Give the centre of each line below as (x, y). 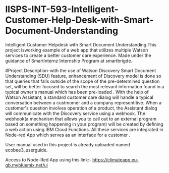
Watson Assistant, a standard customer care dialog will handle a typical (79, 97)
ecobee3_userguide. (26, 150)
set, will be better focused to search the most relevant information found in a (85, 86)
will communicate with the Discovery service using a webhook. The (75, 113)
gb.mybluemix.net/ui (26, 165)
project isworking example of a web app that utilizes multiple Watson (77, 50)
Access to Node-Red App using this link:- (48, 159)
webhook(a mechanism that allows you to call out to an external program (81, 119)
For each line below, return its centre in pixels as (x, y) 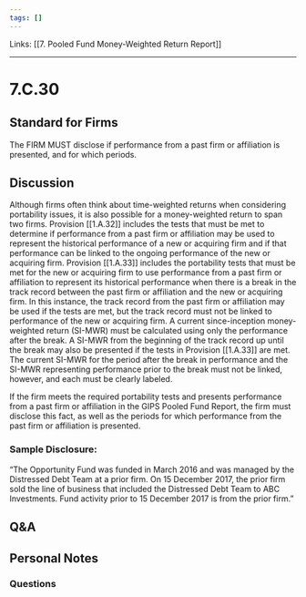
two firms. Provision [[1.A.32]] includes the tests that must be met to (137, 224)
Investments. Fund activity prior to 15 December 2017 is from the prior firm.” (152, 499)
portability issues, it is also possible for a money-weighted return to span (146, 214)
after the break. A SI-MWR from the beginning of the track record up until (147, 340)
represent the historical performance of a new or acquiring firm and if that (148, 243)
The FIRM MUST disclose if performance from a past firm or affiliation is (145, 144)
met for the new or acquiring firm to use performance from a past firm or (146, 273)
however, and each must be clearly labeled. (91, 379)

----------------------------------------

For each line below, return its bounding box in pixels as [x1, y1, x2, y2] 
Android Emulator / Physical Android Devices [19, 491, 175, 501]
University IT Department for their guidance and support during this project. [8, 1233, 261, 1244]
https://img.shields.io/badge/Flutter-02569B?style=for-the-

----------------------------------------

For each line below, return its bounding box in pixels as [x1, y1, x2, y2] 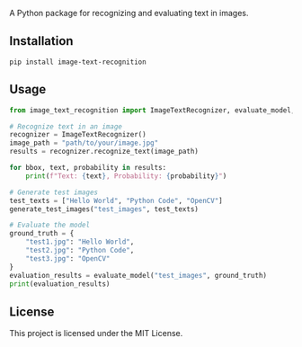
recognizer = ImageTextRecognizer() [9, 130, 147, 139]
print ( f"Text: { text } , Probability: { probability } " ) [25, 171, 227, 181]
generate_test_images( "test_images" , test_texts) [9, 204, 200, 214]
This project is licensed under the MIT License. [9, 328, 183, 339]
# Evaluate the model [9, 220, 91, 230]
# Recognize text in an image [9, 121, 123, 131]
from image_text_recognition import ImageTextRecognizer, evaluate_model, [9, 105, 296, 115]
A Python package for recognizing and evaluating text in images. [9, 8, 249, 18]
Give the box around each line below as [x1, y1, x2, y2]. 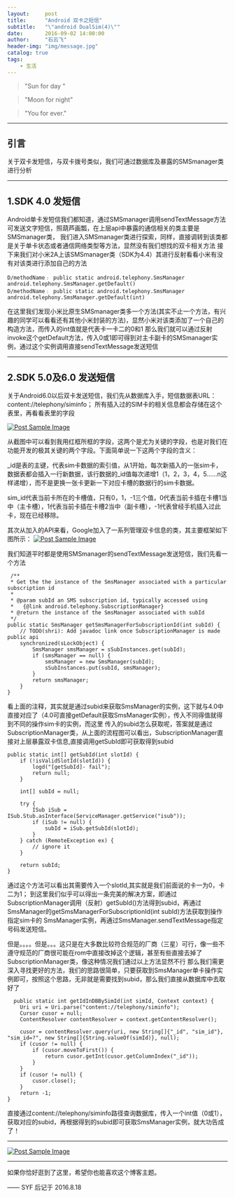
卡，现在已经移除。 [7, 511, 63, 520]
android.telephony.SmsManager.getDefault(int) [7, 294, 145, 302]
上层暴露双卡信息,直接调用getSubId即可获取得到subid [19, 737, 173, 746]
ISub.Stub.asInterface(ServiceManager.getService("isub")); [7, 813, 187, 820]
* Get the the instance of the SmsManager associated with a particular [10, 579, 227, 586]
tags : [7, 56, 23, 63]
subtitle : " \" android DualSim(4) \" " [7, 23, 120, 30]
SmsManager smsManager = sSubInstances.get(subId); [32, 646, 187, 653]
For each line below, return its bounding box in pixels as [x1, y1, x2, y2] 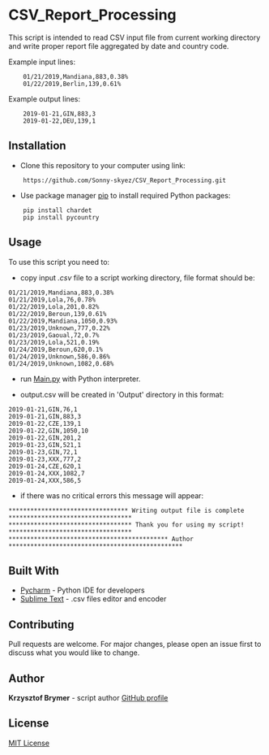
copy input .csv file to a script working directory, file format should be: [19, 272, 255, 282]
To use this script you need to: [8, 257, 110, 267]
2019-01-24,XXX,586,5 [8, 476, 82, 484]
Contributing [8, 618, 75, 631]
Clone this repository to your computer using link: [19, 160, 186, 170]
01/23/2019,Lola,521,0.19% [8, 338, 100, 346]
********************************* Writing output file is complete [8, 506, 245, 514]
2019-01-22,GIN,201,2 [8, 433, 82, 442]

----------------------------------------

DESCRIPTION OF THE TASK: Return a copy of each line of the material that holds the word "with".

THE ANSWER:
will communicate with the Discovery service using a webhook. The (75, 113)
* Get the the instance of the SmsManager associated with a particular [10, 579, 227, 586]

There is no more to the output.